Me: Well, let’s see how long until the author emails me to complain like that other guy.

Geoff: When he does, just tell him at least you didn’t murder him. That should go over well.

Review of The Great and Calamitous Tale of Johan Thoms

Apparently the full title is The Great & Calamitous Tale of Johan Thoms: How One Man Scorched the Twentieth Century But Didn’t Mean To. That is a pretty lengthy title. If nothing else, this book might win the award for the longest titled book I’ve ever read.

Sometimes I read a book and from very close to the first page, I know this isn’t a book for me. I know stories come to the author as they come; an author cannot necessarily give his characters or her setting some drastic makeover to appease me, a small-time writer in a distant corner of the internet, still, when it comes right down to it, the best I can say about this book is that it is about a bland man, who has a bunch of bland friends and moves around Europe inoffensively interacting with the local populace, with the exception of one event near the beginning of the novel, when he drives the car in which Archduke Francis Ferndinand is assassinated in. So there’s his bit of exceptionalism, along with almost having beaten a chess master as a child, which, I guess, is supposed to make up for his monotonous personality through out the rest of the novel. Bland plus minutely exceptional still equals dull.

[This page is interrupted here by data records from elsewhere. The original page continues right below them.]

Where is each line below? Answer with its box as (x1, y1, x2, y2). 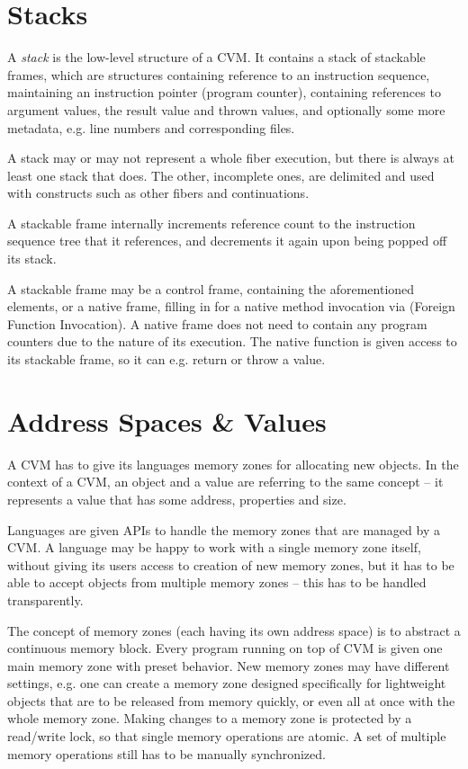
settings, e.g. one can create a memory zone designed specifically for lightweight (7, 674, 446, 693)
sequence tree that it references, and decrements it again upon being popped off (7, 231, 447, 250)
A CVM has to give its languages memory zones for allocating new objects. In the (7, 454, 459, 473)
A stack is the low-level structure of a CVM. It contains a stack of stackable (7, 48, 426, 67)
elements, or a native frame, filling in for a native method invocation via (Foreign (7, 297, 455, 316)
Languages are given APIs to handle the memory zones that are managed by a (7, 520, 440, 539)
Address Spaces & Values (7, 402, 327, 439)
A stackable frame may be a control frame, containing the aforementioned (7, 279, 415, 298)

The characterization of the non-Johan characters in this novel is easy to comment upon, in that there isn’t any. Secondary characters have no depth and seem to exist soley to prop Johan up – from his friend Cicero who putters Johan around after Johan starts to lose his mind, to Count Kaunitz who essentially gives Johan an everlasting and infinite amount of money to propel him through the rest of the novel, to his true love Lorelei who decides to be faithful and search forever for her lost love Johan to remind us constantly, basically in every chapter, how extraordinary Johan is, even though there’s no logical reason why she would spend the rest of her life pining over someone who is, essentially, a lump of person with no personality. Lorelei is, essentially, like every other woman in the novel – there to actualize the male. None of the women (Johan’s mother, Lorelei, Cicero’s two wives, Cicero’s daughter, all the nurses Johan encounters) have any purpose or motivation that isn’t intrinsically tied to either Johan or Cicero, neither of whom are compelling enough to merit this; when characters need conventionally attractive sycophants to reassure readers how marvelous the characters are, that’s lazy writing. Plus, I haven’t read such a nurse fixation since Garp:

He was the most grateful recipient of the nurses’ toil and of the generosity of spirit which is unique to their calling, the selfless act of giving care to the injured, sick, and dying … From the nurses and their love, [Johan] extrapolated a theory that explained everything.

And so we get to another part of this book that is not for me: the quirky bits of overwriting. Some people like this. They find it twee and endearing and sort of charming. Me, I sometimes think that we should ban all adjectives, similes, and metaphors, or at least, one should require a license, gained after extensive testing, to use them. For example, this book uses resplendent three times. That is four times more than necessary. One never needs to use resplendent, in the same way I don’t ever need to read

the now rhythmic pentameter of a matured summer storm, finger drumming on the cracked pane behind him

or

Cicero’s smile dislodged osmotic endorphins from within Johan

or

stroppy, ignorant, short-tempered, garlicky, sweaty, stumpy Frenchman

or

The long-term effects of booze intake had permanently loosened his retinal musculature.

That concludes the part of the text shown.